Horstkotte D, Prinz C, Piper C

机构信息

Kardiologische Klinik, Herz- und Diabeteszentrum NRW, Ruhr-Universität Bochum, Bad Oeynhausen, Deutschland.

出版信息

Internist (Berl). 2013 Jan;54(1):7-8, 10, 12-4, 16-7. doi: 10.1007/s00108-012-3092-8.

Abstract

An intervention for chronic acquired valvular heart disease may either be indicated in symptomatic patients to relieve symptoms and improve quality of life or in asymptomatic patients to improve long-term prognosis, e.g., by preventing disease-related complications like chronic heart failure or arrhythmias.
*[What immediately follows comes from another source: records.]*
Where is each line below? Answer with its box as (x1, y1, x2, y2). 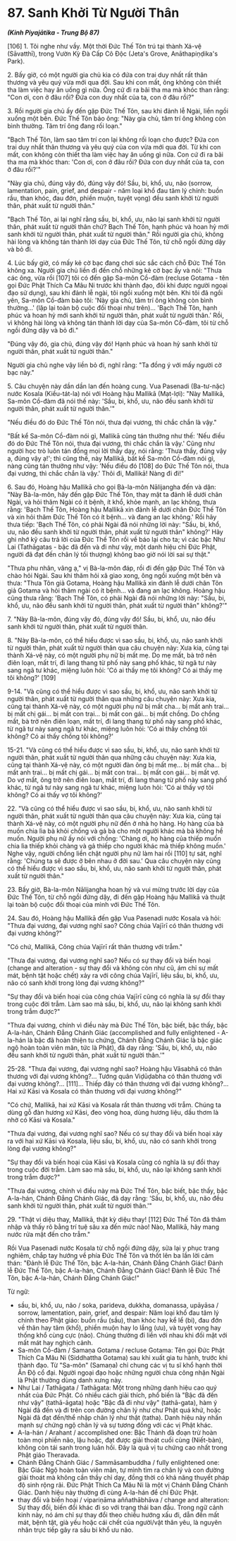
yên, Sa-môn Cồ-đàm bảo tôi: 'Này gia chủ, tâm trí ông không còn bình (7, 296, 213, 304)
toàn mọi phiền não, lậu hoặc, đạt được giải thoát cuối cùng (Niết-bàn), (17, 1435, 223, 1444)
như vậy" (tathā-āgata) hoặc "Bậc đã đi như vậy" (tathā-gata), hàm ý (17, 1398, 218, 1406)
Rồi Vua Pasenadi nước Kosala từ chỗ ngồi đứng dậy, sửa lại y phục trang (7, 1244, 220, 1252)
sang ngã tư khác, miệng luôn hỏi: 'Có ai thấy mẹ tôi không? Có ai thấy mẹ (7, 666, 223, 674)
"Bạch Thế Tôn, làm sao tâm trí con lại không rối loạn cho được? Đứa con (7, 135, 220, 144)
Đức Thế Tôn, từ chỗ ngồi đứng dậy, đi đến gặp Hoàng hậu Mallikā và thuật (7, 893, 225, 901)
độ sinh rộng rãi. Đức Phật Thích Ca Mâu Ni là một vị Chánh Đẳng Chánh (17, 1480, 229, 1489)
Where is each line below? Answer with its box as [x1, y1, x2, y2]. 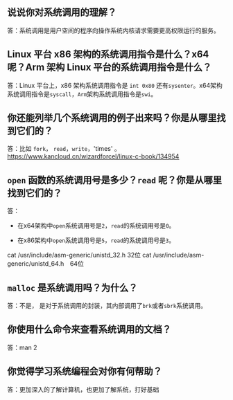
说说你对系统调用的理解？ [7, 6, 116, 19]
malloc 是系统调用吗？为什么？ [7, 282, 138, 293]
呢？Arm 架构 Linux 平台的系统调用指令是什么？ [7, 62, 212, 73]
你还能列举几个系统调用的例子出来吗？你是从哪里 [7, 112, 217, 124]
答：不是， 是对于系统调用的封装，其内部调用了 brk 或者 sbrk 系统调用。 [7, 302, 207, 310]
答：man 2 [7, 343, 37, 352]
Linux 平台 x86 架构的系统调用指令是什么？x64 [7, 48, 209, 60]
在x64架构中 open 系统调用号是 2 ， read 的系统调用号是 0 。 [17, 221, 175, 230]
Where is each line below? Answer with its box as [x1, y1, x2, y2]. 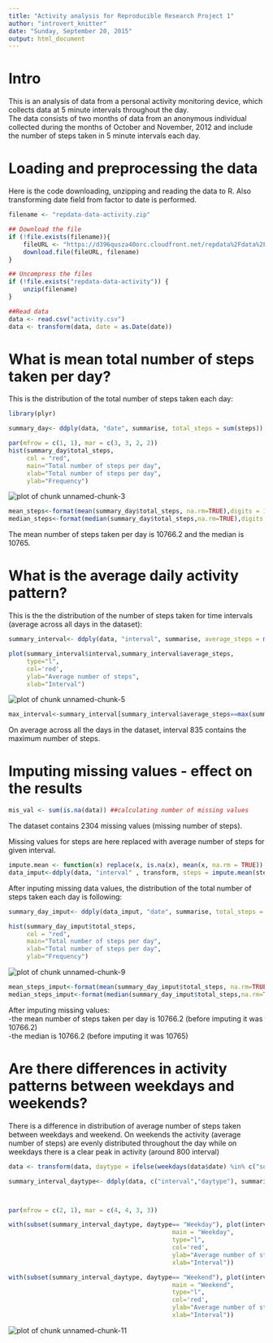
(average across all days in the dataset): [8, 619, 143, 630]
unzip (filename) [23, 285, 79, 293]
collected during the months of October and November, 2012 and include [8, 123, 253, 132]
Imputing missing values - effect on [8, 762, 253, 781]
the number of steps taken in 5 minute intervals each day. [8, 131, 201, 141]
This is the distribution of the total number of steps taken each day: [8, 394, 233, 404]
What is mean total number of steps [8, 350, 254, 368]
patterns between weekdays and [8, 1077, 235, 1095]
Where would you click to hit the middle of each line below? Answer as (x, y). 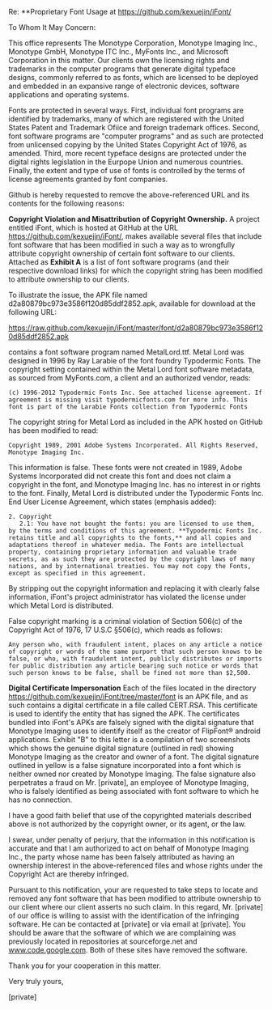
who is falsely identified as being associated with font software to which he (134, 791)
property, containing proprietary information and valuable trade (123, 552)
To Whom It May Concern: (52, 27)
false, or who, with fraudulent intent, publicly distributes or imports (136, 659)
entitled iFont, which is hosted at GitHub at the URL (93, 227)
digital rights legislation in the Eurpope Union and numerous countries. (126, 162)
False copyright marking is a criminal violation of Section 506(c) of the (125, 621)
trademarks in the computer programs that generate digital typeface (122, 69)
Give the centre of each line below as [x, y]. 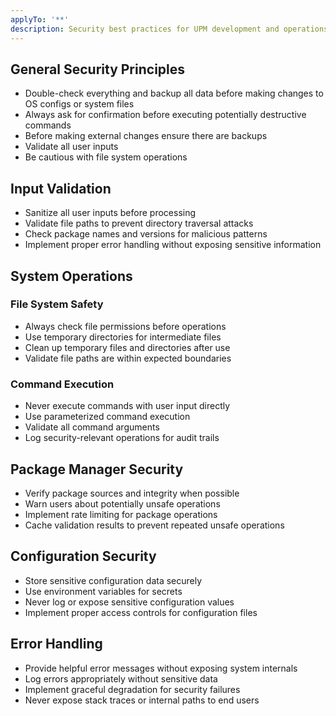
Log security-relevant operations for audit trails [122, 438]
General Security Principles [98, 69]
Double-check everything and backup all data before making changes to [174, 93]
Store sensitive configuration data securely [113, 580]
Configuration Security [83, 556]
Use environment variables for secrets [103, 591]
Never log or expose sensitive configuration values [129, 602]
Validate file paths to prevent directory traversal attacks [139, 223]
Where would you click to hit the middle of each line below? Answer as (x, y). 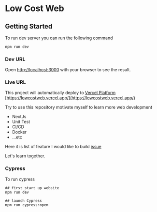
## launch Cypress (23, 201)
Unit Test (21, 122)
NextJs (19, 117)
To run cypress (20, 179)
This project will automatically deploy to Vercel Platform (60, 93)
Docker (19, 132)
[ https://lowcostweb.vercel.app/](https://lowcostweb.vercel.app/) (70, 98)
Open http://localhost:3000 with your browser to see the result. (68, 70)
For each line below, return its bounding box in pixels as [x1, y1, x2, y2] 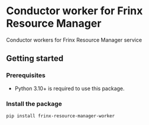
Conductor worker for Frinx [6, 4, 143, 18]
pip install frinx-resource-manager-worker [6, 113, 115, 119]
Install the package [6, 100, 62, 108]
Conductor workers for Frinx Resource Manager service [6, 36, 142, 43]
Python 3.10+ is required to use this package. [14, 85, 125, 92]
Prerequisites [6, 71, 46, 79]
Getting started [6, 53, 64, 63]
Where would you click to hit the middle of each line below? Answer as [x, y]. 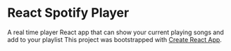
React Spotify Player [68, 13]
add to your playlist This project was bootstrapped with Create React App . [114, 39]
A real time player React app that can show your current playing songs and [115, 32]

For proper action according to current guidelines, the systematic evaluation of symptoms related to the underlying valve disease is of utmost importance. If a discrepancy between symptoms reported or not reported by the patients and the severity of the valve disease is supposed, true absence of symptoms and exercise tolerance should be verified by spiroergometry. In the truly asymptomatic patient with a severe valvular lesion, preservation of myocardial adaption to the chronic volume or pressure overload should be tested utilizing appropriate imaging techniques like radionuclide ventriculography under exercise conditions. The proper evaluation of the functional status is of growing importance in our aging population with its sedentary lifestyle. In this context, the results of a survey should be kept in mind, which indicated that a significant proportion of patients still have interventions too late during the natural history of their valve disease with symptoms of congestive heart failure, arrhythmias, and the risk of sudden cardiac death persisting after a primarily successful valve repair or replacement.

摘要

对于慢性获得性瓣膜性心脏病的干预,可能适用于有症状的患者以缓解症状并改善生活质量,或适用于无症状的患者以改善长期预后,例如通过预防与疾病相关的并发症,如慢性心力衰竭或心律失常。为了根据当前指南采取适当行动,对与潜在瓣膜疾病相关的症状进行系统评估至关重要。如果怀疑患者报告或未报告的症状与瓣膜疾病的严重程度之间存在差异,则应通过运动心肺功能测试来验证真正无症状和运动耐量情况。对于患有严重瓣膜病变的真正无症状患者,应利用适当的成像技术,如运动条件下的放射性核素心室造影,来测试心肌对慢性容量或压力超负荷的适应性保留情况。在我们这个久坐不动生活方式的老龄化人口中,对功能状态的正确评估变得越来越重要。在这种情况下,应牢记一项调查结果,该调查表明,相当一部分患者在瓣膜疾病自然史期间进行干预仍然过晚,在首次成功进行瓣膜修复或置换后,充血性心力衰竭、心律失常症状以及心源性猝死风险仍然存在。